ACTIVITY - Only the number is wanted: how many lines of these entries contain the word "baseboard"?

──────── DATA EXTRACTS

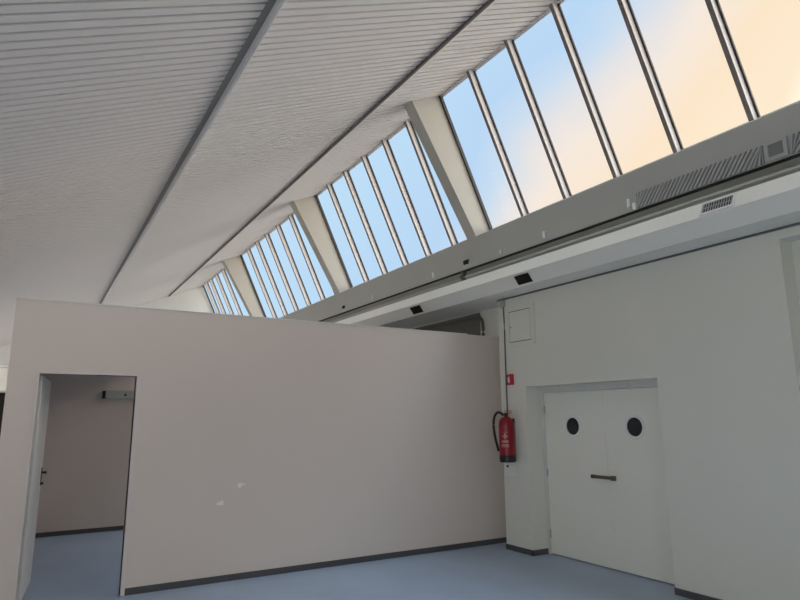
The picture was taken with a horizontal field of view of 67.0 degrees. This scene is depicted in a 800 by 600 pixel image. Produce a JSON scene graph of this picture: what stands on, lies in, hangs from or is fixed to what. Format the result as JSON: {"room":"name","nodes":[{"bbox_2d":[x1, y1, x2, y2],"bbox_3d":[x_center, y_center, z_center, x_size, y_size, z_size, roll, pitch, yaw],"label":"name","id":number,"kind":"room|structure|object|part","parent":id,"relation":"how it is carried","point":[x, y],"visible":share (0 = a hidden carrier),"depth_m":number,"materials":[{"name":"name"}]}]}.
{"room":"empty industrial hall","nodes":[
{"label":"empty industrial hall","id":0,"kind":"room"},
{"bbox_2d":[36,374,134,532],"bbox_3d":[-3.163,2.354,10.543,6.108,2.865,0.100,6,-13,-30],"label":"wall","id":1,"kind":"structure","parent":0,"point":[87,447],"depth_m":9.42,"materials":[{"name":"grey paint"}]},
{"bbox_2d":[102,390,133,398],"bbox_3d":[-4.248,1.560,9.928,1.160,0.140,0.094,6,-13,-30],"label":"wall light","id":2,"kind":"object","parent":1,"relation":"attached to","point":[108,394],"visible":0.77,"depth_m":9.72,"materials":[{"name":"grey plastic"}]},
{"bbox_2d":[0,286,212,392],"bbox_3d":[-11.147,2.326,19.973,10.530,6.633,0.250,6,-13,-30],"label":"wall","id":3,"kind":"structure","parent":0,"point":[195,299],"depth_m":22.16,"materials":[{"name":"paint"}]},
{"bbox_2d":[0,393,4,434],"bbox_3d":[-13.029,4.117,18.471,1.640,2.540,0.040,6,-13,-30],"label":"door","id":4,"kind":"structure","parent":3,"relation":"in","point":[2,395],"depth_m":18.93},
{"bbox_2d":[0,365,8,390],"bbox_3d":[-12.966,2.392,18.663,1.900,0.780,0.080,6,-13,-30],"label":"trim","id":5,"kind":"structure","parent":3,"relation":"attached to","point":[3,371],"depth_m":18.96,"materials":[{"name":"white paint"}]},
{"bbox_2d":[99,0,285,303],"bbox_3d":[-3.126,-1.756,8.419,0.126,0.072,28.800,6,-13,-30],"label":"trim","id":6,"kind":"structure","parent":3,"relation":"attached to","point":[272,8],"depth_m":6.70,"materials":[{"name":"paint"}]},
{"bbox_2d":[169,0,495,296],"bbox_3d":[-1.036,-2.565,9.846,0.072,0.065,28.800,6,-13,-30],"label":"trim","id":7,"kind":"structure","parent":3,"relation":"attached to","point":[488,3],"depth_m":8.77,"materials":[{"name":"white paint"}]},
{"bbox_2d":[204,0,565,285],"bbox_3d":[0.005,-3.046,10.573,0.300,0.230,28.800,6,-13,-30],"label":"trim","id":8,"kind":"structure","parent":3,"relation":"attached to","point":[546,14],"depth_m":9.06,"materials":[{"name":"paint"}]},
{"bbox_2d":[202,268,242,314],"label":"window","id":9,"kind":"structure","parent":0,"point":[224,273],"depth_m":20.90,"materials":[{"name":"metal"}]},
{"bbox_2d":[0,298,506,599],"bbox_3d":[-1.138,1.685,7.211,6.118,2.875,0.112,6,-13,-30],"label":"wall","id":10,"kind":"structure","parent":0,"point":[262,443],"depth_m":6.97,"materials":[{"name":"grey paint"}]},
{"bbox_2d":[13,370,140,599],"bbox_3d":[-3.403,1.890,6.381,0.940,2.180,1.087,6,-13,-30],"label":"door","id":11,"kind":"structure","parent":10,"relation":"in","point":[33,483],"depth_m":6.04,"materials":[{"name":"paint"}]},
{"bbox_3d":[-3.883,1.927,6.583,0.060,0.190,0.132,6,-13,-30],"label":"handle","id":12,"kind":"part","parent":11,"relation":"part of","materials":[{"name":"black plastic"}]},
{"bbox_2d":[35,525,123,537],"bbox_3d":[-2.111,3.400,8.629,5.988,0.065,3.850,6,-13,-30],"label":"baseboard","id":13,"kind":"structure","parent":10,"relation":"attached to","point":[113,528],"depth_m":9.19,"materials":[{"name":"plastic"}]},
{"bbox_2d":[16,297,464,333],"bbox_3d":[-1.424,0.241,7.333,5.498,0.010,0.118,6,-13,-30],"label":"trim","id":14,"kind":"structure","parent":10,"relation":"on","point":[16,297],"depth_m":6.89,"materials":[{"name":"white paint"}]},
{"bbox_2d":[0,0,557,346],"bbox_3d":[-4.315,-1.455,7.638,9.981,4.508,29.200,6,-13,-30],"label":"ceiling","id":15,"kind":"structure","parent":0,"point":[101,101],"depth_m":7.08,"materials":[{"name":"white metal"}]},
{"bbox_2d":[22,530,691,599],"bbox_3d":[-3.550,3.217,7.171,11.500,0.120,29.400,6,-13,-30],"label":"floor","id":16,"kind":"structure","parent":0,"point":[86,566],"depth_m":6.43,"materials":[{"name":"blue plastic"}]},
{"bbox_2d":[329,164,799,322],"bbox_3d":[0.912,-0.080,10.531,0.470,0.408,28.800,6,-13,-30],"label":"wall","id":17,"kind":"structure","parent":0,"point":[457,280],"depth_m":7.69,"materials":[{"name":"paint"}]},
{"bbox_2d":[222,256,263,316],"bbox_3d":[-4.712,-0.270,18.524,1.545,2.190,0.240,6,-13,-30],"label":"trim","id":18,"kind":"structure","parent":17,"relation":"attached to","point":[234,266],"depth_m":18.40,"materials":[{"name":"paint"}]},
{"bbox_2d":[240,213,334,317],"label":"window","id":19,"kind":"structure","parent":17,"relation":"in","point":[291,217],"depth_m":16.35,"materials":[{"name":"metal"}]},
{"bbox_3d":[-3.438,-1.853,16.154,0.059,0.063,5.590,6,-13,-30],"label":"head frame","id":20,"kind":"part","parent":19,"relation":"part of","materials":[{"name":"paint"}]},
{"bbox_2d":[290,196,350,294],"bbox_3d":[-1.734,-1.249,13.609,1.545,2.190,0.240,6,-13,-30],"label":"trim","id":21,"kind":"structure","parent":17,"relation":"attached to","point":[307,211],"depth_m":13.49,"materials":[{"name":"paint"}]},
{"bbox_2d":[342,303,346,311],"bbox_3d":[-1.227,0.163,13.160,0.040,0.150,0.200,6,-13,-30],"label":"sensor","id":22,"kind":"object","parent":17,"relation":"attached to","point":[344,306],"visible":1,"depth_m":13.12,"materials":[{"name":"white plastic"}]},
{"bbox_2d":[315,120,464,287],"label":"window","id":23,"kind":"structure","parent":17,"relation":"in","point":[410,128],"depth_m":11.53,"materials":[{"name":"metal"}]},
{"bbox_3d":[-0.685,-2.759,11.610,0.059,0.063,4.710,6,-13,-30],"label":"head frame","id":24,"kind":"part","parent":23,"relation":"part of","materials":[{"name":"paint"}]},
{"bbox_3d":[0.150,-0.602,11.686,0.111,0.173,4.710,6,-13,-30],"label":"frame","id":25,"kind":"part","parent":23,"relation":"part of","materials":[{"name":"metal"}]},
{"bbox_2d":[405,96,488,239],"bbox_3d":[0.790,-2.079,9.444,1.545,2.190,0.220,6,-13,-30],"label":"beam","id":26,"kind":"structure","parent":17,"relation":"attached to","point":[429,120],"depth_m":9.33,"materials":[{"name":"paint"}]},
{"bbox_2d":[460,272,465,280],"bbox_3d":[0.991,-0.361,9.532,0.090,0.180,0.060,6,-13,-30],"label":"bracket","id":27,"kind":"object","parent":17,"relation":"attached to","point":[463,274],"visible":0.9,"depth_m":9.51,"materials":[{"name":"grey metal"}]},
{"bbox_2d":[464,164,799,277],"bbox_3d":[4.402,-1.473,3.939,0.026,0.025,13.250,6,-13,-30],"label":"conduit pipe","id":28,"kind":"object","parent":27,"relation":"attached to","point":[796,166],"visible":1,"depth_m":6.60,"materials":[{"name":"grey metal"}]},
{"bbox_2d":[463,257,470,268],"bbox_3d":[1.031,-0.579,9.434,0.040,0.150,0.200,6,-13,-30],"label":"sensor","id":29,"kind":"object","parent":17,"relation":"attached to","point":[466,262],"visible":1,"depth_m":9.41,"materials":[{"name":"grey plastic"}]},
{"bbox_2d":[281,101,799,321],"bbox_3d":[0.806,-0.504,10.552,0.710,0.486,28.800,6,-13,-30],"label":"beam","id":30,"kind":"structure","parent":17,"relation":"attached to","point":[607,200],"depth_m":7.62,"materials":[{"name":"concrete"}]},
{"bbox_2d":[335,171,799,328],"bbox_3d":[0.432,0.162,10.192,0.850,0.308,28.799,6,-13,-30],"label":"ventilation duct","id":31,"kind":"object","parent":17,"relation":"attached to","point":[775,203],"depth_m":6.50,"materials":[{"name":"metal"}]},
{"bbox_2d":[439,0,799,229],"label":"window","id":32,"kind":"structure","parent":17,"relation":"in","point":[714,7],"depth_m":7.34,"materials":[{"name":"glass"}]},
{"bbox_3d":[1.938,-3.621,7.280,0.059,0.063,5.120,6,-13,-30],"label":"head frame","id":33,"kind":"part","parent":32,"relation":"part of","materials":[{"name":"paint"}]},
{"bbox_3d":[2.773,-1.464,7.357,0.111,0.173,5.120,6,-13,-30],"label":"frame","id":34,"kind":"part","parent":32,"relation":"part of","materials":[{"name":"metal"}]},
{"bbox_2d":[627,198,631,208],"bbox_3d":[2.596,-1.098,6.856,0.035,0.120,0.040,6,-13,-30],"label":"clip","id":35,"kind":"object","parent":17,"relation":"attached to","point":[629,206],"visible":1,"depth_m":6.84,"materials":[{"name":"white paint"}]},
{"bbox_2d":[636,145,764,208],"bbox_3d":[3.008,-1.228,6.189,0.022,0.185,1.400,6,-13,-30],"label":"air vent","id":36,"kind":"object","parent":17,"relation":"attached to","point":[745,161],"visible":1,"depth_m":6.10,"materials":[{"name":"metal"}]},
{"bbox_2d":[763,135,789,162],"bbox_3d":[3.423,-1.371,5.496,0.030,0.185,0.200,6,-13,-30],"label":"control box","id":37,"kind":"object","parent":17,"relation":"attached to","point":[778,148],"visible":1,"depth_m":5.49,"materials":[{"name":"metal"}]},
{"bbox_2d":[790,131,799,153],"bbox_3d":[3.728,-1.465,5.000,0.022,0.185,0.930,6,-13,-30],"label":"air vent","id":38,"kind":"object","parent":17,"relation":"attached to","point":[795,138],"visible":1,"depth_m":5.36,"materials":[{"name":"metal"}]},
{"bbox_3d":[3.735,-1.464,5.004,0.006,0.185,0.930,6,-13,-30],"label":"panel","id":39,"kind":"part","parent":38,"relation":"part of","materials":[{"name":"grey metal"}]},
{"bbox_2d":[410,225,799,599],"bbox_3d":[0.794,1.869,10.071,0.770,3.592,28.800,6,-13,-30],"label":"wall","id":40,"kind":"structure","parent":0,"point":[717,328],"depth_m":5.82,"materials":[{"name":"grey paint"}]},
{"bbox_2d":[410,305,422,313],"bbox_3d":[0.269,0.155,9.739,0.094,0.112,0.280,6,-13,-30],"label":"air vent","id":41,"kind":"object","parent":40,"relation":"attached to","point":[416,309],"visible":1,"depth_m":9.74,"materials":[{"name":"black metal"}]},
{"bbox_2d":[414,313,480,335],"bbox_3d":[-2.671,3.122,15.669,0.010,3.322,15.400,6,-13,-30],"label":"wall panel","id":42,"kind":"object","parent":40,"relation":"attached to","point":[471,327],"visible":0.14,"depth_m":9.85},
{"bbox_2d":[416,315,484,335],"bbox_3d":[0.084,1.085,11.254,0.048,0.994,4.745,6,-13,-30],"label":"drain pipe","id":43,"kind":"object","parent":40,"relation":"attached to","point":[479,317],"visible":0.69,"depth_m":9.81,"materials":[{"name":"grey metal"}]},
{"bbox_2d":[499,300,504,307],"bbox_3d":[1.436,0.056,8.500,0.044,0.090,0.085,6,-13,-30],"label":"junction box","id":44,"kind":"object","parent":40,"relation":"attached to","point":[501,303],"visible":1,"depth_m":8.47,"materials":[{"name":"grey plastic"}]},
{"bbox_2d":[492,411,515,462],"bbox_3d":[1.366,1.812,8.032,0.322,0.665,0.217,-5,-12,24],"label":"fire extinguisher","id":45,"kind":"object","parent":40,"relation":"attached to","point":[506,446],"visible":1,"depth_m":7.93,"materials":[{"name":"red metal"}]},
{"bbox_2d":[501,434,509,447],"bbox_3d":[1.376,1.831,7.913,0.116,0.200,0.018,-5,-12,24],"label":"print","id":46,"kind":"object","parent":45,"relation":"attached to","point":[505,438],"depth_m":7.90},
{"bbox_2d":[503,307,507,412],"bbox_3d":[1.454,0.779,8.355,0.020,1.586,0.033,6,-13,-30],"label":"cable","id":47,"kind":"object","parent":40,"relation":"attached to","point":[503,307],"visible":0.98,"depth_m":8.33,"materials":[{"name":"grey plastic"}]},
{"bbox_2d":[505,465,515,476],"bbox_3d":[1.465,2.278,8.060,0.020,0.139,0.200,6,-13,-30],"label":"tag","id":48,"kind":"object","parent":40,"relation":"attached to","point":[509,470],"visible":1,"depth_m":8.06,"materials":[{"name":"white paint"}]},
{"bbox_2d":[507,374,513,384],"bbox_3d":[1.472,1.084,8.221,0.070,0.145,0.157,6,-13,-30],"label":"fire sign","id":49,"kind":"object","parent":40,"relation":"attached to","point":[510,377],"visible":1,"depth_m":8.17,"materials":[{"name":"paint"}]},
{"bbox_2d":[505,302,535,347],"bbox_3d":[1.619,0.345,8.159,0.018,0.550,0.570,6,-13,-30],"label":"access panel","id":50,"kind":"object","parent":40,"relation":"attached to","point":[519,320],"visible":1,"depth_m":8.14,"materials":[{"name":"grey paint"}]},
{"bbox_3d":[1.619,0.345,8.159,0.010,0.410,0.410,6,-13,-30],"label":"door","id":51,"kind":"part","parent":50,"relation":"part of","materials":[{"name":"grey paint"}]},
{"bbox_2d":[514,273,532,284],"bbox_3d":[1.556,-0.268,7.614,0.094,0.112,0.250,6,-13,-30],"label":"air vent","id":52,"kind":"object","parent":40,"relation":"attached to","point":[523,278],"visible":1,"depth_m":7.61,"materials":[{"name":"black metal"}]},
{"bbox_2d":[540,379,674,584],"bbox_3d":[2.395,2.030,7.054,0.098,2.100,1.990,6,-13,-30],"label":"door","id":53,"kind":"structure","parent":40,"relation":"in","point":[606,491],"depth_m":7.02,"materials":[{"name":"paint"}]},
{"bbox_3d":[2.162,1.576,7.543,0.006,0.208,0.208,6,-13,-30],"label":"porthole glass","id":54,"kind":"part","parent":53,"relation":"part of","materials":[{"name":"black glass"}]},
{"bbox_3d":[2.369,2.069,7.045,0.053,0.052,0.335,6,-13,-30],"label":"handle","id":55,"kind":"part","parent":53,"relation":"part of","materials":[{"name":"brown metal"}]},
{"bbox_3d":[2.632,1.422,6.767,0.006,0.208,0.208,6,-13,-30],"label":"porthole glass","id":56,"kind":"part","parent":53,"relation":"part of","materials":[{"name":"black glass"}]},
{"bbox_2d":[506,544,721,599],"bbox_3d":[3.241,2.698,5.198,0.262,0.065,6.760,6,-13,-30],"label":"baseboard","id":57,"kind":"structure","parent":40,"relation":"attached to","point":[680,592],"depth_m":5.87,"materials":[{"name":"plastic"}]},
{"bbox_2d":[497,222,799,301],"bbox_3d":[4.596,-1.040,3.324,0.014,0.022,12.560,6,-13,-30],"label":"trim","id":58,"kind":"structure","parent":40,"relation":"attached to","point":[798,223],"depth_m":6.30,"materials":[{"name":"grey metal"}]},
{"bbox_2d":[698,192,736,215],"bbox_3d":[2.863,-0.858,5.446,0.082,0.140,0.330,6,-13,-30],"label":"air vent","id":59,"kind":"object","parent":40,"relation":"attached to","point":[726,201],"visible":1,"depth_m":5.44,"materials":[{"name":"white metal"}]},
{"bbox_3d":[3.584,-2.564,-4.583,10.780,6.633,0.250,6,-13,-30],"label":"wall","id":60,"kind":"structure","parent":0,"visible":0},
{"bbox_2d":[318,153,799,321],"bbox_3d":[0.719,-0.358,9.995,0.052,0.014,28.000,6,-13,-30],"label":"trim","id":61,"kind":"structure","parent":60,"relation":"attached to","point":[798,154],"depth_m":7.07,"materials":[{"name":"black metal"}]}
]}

────────────────

SOLUTION - 2